Regarding marked angles on the Lansky in particular, they are only accurate as measured to the very front edge of the clamp itself. In other words, it's only accurate to those markings if the blade's edge is flush to the front of the clamp (which makes actually sharpening the blade impossible, in that position). I've used a Lansky for a long time without really being too concerned about the angle numbers. But, I finally became curious enough to take some measurements of the three sides of the 'right triangle' formed by the clamp/hone/rod/blade, then used a trig calculator to figure the actual angle. Any blade's edge which extends further out from the front edge of the clamp, will reduce the actual angle to something less than what's marked on the clamp.
An example, I use my Lansky to re-bevel a lot of traditional pocketknives, most of which have blades that are ~ 5/8" wide or narrower. I use the notch at the front edge of the clamp to hold these blades, so there's usually ~ 3/8" - 1/2" of blade extending beyond the clamp's front edge. Taking that measurement into account for the 'base' of the right triangle, the actual angle usually works out to ~ 14-15 degrees per side, when using the '17' marked setting. Wider blades will obviously reduce that angle measurement even more. The same discrepancies exist at the other marked settings (20/25/30) as well.
So, in a nutshell, any blade which is positioned in the Lansky clamp to allow the hones to actually contact the edge, will always result in an actual angle that's less than the marked setting would imply. For very wide blades, such as kitchen/chef's knives, the angle will be much, much more acute than the marked indicator, perhaps by ~ 4-5 degrees or more per side.
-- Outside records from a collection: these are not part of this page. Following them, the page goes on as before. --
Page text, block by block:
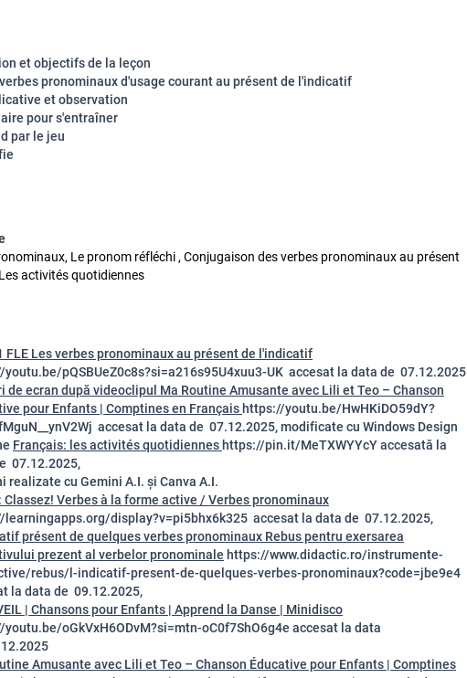
et objectifs de la leçon
pronominaux d'usage courant au présent de l'indicatif
et observation
pour s'entraîner
par le jeu
Le pronom réfléchi , Conjugaison des verbes pronominaux au présent
activités quotidiennes
FLE Les verbes pronominaux au présent de l'indicatif
youtu.be/pQSBUeZ0c8s?si=a216s95U4xuu3-UK accesat la data de 07.12.2025
de ecran după videoclipul Ma Routine Amusante avec Lili et Teo – Chanson
pour Enfants | Comptines en Français https://youtu.be/HwHKiDO59dY?
accesat la data de 07.12.2025, modificate cu Windows Design
Français: les activités quotidiennes https://pin.it/MeTXWYYcY accesată la
07.12.2025,
realizate cu Gemini A.I. și Canva A.I.
Classez! Verbes à la forme active / Verbes pronominaux
learningapps.org/display?v=pi5bhx6k325 accesat la data de 07.12.2025,
présent de quelques verbes pronominaux Rebus pentru exersarea
prezent al verbelor pronominale https://www.didactic.ro/instrumente-
rebus/l-indicatif-present-de-quelques-verbes-pronominaux?code=jbe9e4
la data de 09.12.2025,
| Chansons pour Enfants | Apprend la Danse | Minidisco
youtu.be/oGkVxH6ODvM?si=mtn-oC0f7ShO6g4e accesat la data
Amusante avec Lili et Teo – Chanson Éducative pour Enfants | Comptines
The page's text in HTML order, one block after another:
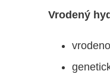
Vrodený
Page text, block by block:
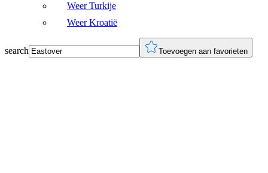
Weer Turkije
Weer Kroatië
search Toevoegen aan favorieten
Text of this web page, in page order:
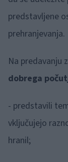
predstavljene
prehranjevanja.
Na predavanju
dobrega
- predstavili
vključujejo
hranil;
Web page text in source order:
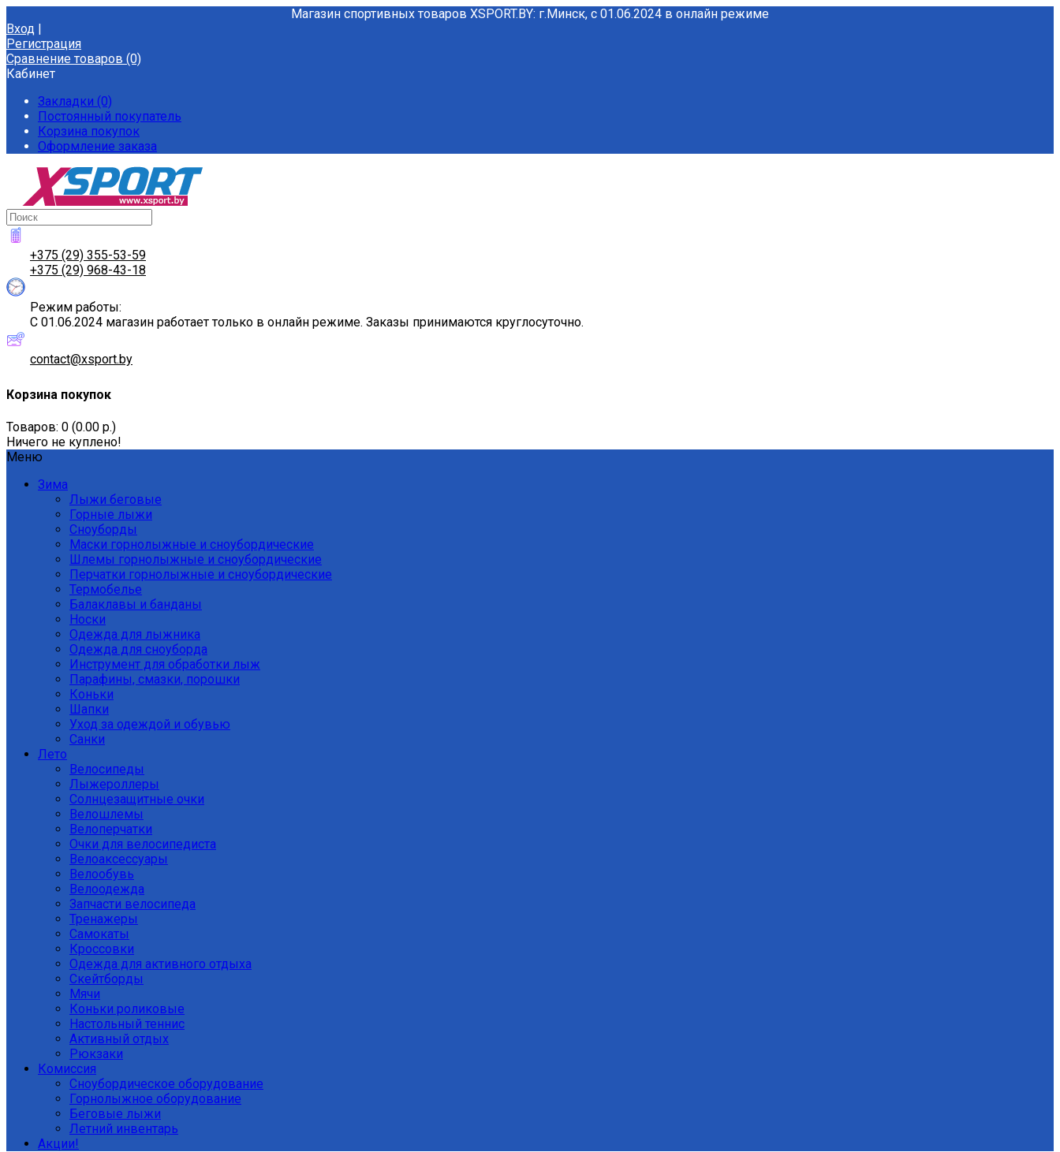
Магазин спортивных товаров XSPORT.BY: г.Минск, с 01.06.2024 в онлайн режиме
Вход |
Регистрация
Сравнение товаров (0)
Кабинет
Закладки (0)
Постоянный покупатель
Корзина покупок
Оформление заказа
+375 (29) 355-53-59
+375 (29) 968-43-18
Режим работы:
С 01.06.2024 магазин работает только в онлайн режиме. Заказы принимаются круглосуточно.
contact@xsport.by
Корзина покупок
Товаров: 0 (0.00 р.)
Ничего не куплено!
Меню
Зима
Лыжи беговые
Горные лыжи
Сноуборды
Маски горнолыжные и сноубордические
Шлемы горнолыжные и сноубордические
Перчатки горнолыжные и сноубордические
Термобелье
Балаклавы и банданы
Носки
Одежда для лыжника
Одежда для сноуборда
Инструмент для обработки лыж
Парафины, смазки, порошки
Коньки
Шапки
Уход за одеждой и обувью
Санки
Лето
Велосипеды
Лыжероллеры
Солнцезащитные очки
Велошлемы
Велоперчатки
Очки для велосипедиста
Велоаксессуары
Велообувь
Велоодежда
Запчасти велосипеда
Тренажеры
Самокаты
Кроссовки
Одежда для активного отдыха
Скейтборды
Мячи
Коньки роликовые
Настольный теннис
Активный отдых
Рюкзаки
Комиссия
Сноубордическое оборудование
Горнолыжное оборудование
Беговые лыжи
Летний инвентарь
Акции!

For small blades, such as found on pocketknives and most typical folders, the variation in angle along the edge's length isn't going to be significant enough to notice anyway. That 'arc' which the hone works in, won't make enough difference in the distance between the back of the clamp and the edge, to make a noticeable difference. With somewhat larger blades (> 4"), you might begin to notice some widening of the bevels, the further the clamp is from the ends of the blade. Even then, it doesn't mean the edge can't or won't be wicked sharp when you're done (assuming you've properly done your part). This is why I've never been too concerned about the actual angle measurement. It's basically a moot point for 99.99% of anything we will ever use our knives for. Sharpen the edge, use it, then go a 'little higher' in angle if the edge isn't durable enough for you. Or a little lower, if it doesn't slice quite finely enough for your tastes. Otherwise, it's all good.